DATA TO EXAMINE:
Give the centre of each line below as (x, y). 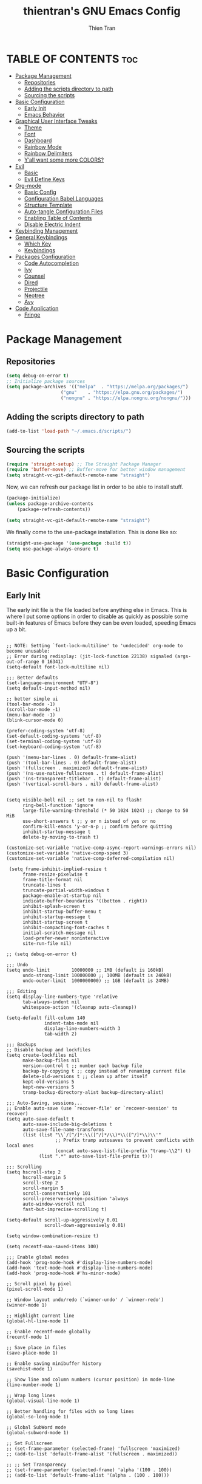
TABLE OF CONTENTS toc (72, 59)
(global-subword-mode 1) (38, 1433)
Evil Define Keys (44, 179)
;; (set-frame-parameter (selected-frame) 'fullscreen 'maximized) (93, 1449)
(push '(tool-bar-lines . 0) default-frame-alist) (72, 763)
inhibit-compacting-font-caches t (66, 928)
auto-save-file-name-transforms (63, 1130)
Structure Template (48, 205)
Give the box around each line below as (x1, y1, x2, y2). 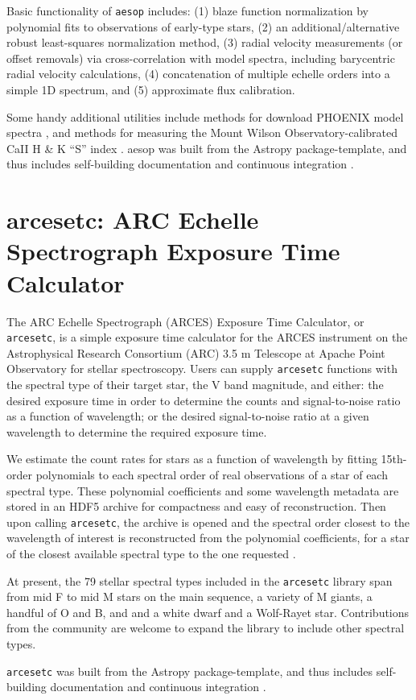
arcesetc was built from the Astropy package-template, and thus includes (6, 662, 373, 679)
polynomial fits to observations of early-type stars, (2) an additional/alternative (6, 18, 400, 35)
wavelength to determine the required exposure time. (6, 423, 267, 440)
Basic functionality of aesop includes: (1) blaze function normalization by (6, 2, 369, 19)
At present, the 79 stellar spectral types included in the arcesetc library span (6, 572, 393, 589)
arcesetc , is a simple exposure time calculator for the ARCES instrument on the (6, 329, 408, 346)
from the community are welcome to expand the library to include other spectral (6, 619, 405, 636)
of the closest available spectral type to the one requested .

REQUIRED WORK:
Scan the entries above and copy each line where "exposure" occurs.

RESPONSE FOR THIS EXERCISE:
wavelength to determine the required exposure time. (6, 423, 267, 440)
arcesetc , is a simple exposure time calculator for the ARCES instrument on the (6, 329, 408, 346)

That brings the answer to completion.